Step 2. Compute the association between all Component Matrix.

\[\bar{A} = [\text{P-association}] = \frac{1}{h}\bigg(\sum_{p=1}^h A^{(p)}\bigg)\]

Step 3. Generate a distance matrix $D$ using the association $\bar{A}$

\[D = 1 - \bar{A}\]

Step 4. Use distance matrix $D$ and sinlge linkage ($D_{min}$) to perform hierarchical agglomerative clustering.

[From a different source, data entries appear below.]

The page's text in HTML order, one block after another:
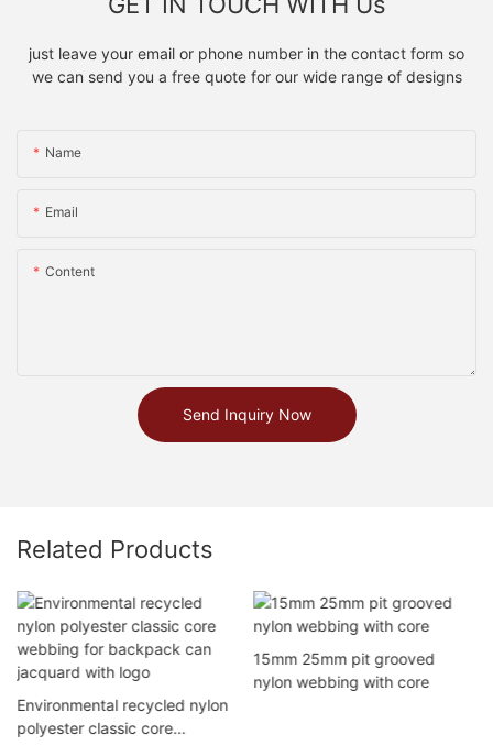
just leave your email or phone number in the contact form so
we can send you a free quote for our wide range of designs
Name
Email
Content
Send Inquiry Now
Related Products
Environmental recycled nylon
polyester classic core
15mm 25mm pit grooved
nylon webbing with core

Step 5. Stop merging clusters at “Big Jump”.

(Note that the aggregation result will be better if we pre-process data into uniform distribution (zero mean and standard deviation) for each attribute.)

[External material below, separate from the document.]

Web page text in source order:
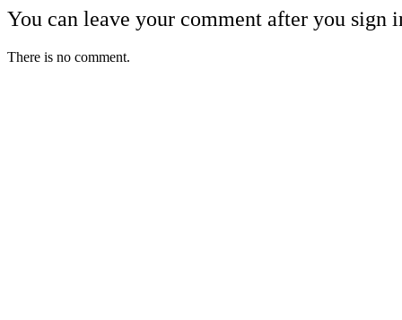
You can leave your comment after you sign
There is no comment.

For example, if each data point has only 1 dimension ($m = 1$) and we have performed k-means twice. So now we have 2 clustering results $R_1$ and $R_2$.

In $R_1$,

\[C_1 = \{x_1, x_2\} \\ C_2 = \{x_3, x_4\} \\ C_3 = \{x_5, x_6, x_7\}\] \[A^{(1)} = \begin{bmatrix} 1 & 1/3 & 0 & 0 & 0 & 0 & 0\\ 1/3 & 1 & 0 & 0 & 0 & 0 & 0\\ 0 & 0 & 1 & 1/3 & 0 & 0 & 0\\ 0 & 0 & 1/3 & 1 & 0 & 0 & 0\\ 0 & 0 & 0 & 0 & 1 & 1/4 & 1/4\\ 0 & 0 & 0 & 0 & 1/4 & 1 & 1/4\\ 0 & 0 & 0 & 0 & 1/4 & 1/4 & 1\\ \end{bmatrix}\]

In $R_2$,

\[C_1 = \{x_1, x_3\} \\ C_2 = \{x_2, x_4, x_5\} \\ C_3 = \{x_6, x_7\}\] \[A^{(2)} = \begin{bmatrix} 1 & 0 & 1/3 & 0 & 0 & 0 & 0\\ 0 & 1 & 0 & 1/4 & 1/4 & 0 & 0\\ 1/3 & 0 & 1 & 0 & 0 & 0 & 0\\ 0 & 1/4 & 0 & 1 & 1/4 & 0 & 0\\ 0 & 1/4 & 0 & 1/4 & 1 & 0 & 0\\ 0 & 0 & 0 & 0 & 0 & 1 & 1/3\\ 0 & 0 & 0 & 0 & 0 & 1/3 & 1\\ \end{bmatrix}\]

Therefore,

\[\bar{A} = \begin{bmatrix} 1 & \frac{1}{2}(1/3) & \frac{1}{2}(1/3) & 0 & 0 & 0 & 0\\ \frac{1}{2}(1/3) & 1 & 0 & \frac{1}{2}(1/4) & \frac{1}{2}(1/4) & 0 & 0\\ \frac{1}{2}(1/3) & 0 & 1 & \frac{1}{2}(1/3) & 0 & 0 & 0\\ 0 & \frac{1}{2}(1/4) & \frac{1}{2}(1/3) & 1 & \frac{1}{2}(1/4) & 0 & 0\\ 0 & \frac{1}{2}(1/4) & 0 & \frac{1}{2}(1/4) & 1 &\frac{1}{2}(1/4) & \frac{1}{2}(1/4)\\ 0 & 0 & 0 & 0 & \frac{1}{2}(1/4) & 1 & \frac{1}{2}(1/3+1/4)\\ 0 & 0 & 0 & 0 & \frac{1}{2}(1/4) & \frac{1}{2}(1/3+1/4) & 1\\ \end{bmatrix}\]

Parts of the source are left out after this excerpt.